EIN Gewehr ist ein Pistole, ein Feuerwaffe das so leicht und kompakt ist, dass es mit einer hand bedient werden kann. Es unterscheidet sich von a Revolver weil die Muster nicht in einem Drehgelenk Trommel sitzend, aber abgesehen von einer eventuell bereits im Patronenlager befindlichen Patrone in einem losen Halter die in den Kolben der Waffe gesteckt wird.

Benutzen

Es ist in der Regel eine Waffe mit kurzer Reichweite, bis zu einigen Dutzend Metern. die kurze gehen macht die Waffe auf größere Entfernungen zu ungenau. Es wird hauptsächlich zur Selbstverteidigung getragen, in einigen Ländern ist dies auch für Zivilisten erlaubt. In der Welt der Kriminalität wird es angewendet auf Liquidationen. Auch die Polizei nutzt es als ultimatives Gewaltmittel. Die Waffe ist kein gutes Werkzeug jagen, obwohl dies besonders in der Vereinigte Staaten liegt eher im Trend.[Quelle?] Pistolen werden auch als Sportwaffen und in Schlachthöfen zum Töten von Tieren verwendet.

In den meisten Ländern, a Lizenz notwendig für den Besitz und die Benutzung einer Waffe. In den Niederlanden gibt es auch Besitz von a Wasserpistole oder ein Luftgewehr die von einer echten Waffe nicht zu unterscheiden ist, strafbar nach dem Waffen- und Munitionsgesetz.

In den Streitkräften sind Offiziere und Militärpolizei im Gegensatz zu gewöhnlichen Soldaten meist (auch) mit einer Pistole ausgestattet.

Geschichte

Sächsische Pistole von 1610
Pistole aus dem 17. Jahrhundert
Reiterpistole, 1600

Pistolen sind am Anfang der 16. Jahrhundert in der toskanischen Stadt pistoia stammen. Die Waffe verdankt ihren Ursprung der Erfindung in 1517 eines neuen Modell-Zündmechanismus, der mit einem Stück verwendet werden kann Feuerstein funktioniert, statt wie üblich Sicherung. Der Name der Waffe geht jedoch wahrscheinlich auf das tschechische pišala zurück. Es ist wie Dolch, Kumpel (Komplizen, ursprünglicher Söldner) und Haubitze, eines der Wörter aus der Zeit der Böhmischen Hussitenkriege (15. Jahrhundert), das über das Deutsche ins Niederländische gelangte.

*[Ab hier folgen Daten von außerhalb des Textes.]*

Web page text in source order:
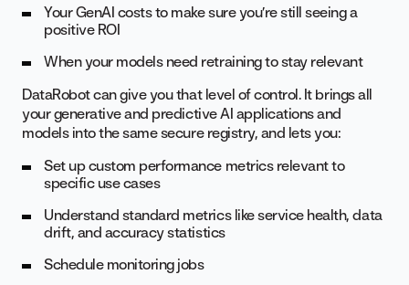
Your GenAI costs to make sure you’re still seeing a
positive ROI
When your models need retraining to stay relevant
DataRobot can give you that level of control. It brings all
your generative and predictive AI applications and
models into the same secure registry, and lets you:
Set up custom performance metrics relevant to
specific use cases
Understand standard metrics like service health, data
drift, and accuracy statistics
Schedule monitoring jobs

Zunächst diente eine Pistole sowie die Muskete nach jedem abgefeuerten Schuss nachgeladen werden, was die Möglichkeiten in Kampfsituationen stark einschränkte: Wenn der erste Schuss nicht traf, war der Schütze selbst in Gefahr. In jenen frühen Tagen war es jedoch eine ideale Waffe, um ein verdecktes Attentat zu begehen – so hieß es was Wilhelm von Oranien im Jahr 1584 te Delft erschossen von Balthasar Gerards mit zwei Pistolen oder zu duellieren.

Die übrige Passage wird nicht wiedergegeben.